The data collection procedure was approved by the Institutional Review Board of Samsung Medical Center (2018-09-024), and the Institutional Review Board waived the requirement for informed consent in this retrospective chart review.

Primary outcome

Medical records of 546 ELBWIs (birth weights < 1,000 g) with gestational ages (GA) between 23 and 28 weeks who were born at and admitted to the Samsung Medical Center neonatal intensive care unit and had undergone initial thyroid function tests (TFTs) within the first 2 postnatal weeks, between January 2000 and July 2013 were retrospectively reviewed. Among them, 156 were born between January 1, 2000 and December 31, 2005 (period I), while 390 were born between January 1, 2006 and July 31, 2013 (period II). We arbitrarily divided the study period according to the survival rate of these ELBWIs as estimated in our previous studies[14-17], and stratified them into the 23–24, 25–26 and 27–28 weeks’ gestation subgroups. We compared maternal and neonatal variables, survival and morbidity rates and incidence of thyroid dysfunction between the infants belonging to the 2 time periods.

Data collection

Clinical characteristics, including GA, birth weight, Apgar scores at 1 and 5 min, sex, delivery mode, small for GA (SGA) (birth weight below the 10th percentile), pregnancy-induced hypertension, gestational diabetes mellitus and antenatal steroid use, were analysed. GA was determined based on the maternal last menstrual period and the modified Ballard test. We analysed outcome measures, including death before discharge, BPD (≥moderate)[31], IVH (≥grade 3)[32], NEC (≥Bell’s stage 3b)[33] and ROP requiring laser treatment.

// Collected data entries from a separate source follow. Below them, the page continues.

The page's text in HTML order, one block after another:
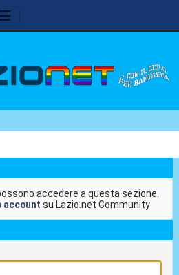
accedere a questa sezione.
account su Lazio.net Community
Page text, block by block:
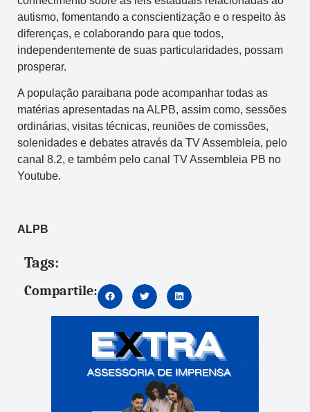
autismo, fomentando a conscientização e o respeito às
diferenças, e colaborando para que todos,
independentemente de suas particularidades, possam
prosperar.
A população paraibana pode acompanhar todas as
matérias apresentadas na ALPB, assim como, sessões
ordinárias, visitas técnicas, reuniões de comissões,
solenidades e debates através da TV Assembleia, pelo
canal 8.2, e também pelo canal TV Assembleia PB no
Youtube.
ALPB
Tags:
Compartile:

For TFTs, we defined THOP as a temporarily low initial T4 level of <4.5 ng/dl and/or free T4 (fT4) level of <0.9 ng/dl with a TSH level of <20.0 µIU/ml and considered severe THOP to be having an initial T4 level of <2.5 ng/dl and/or fT4 level of <0.5 ng/dl. TFTs were followed up every 2–6 weeks until hospital discharge.

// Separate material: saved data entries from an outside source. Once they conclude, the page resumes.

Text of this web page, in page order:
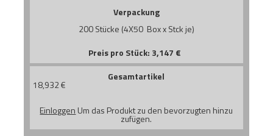
Verpackung
200 Stücke (4X50 Box x Stck je)
Preis pro Stück: 3,147 €
Gesamtartikel
18,932€
Einloggen Um das Produkt zu den bevorzugten hinzu
zufügen.
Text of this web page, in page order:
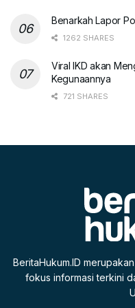
Benarkah Lapor
1262 SHARES
Viral IKD akan
Kegunaannya
721 SHARES
BeritaHukum.ID
fokus informasi terkini
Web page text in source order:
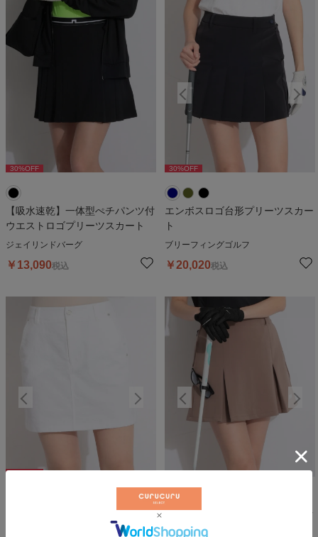
30%OFF
【吸水速乾】一体型ぺチパンツ付
ウエストロゴプリーツスカート
ジェイリンドバーグ
￥ 13,090税込
30%OFF 30%OFF
エンボスロゴ台形プリーツスカー
ト
ブリーフィングゴルフ
￥20,020税込
10%OFF 10%OFF
【ストレッチ】一体型ペチパンツ
タックスカート

We calculated the CRIB II score for each infant using the following variables: sex, GA, birth weight, and base excess.

Statistical analysis

Continuous variables were presented as means ± standard deviation and compared using the Student’s t-test or Mann-Whitney U test. Categorical variables were presented as percentages and frequencies and compared using the chi-square or Fisher’s exact test. We carried out binary logistic regression analyses with adjustment of gestational age, birth weight, sex and antenatal steroid use to obtain odds ratios of clinical outcomes according to the initial thyroxine level. The analyses of specificity and sensitivity of the Apgar score at 5 min, CRIB II score and initial T4 level were performed through receiver operating characteristic (ROC) curves, and the area under the curve (AUC) was conducted in order to define the differences with statistical significance in predicting mortality rate with selection of the most suitable cut-off point. SPSS version 19.09 (SPSS Inc., Chicago, IL, USA) was used for all statistical analyses, and a P < 0.05 was considered statistically significant.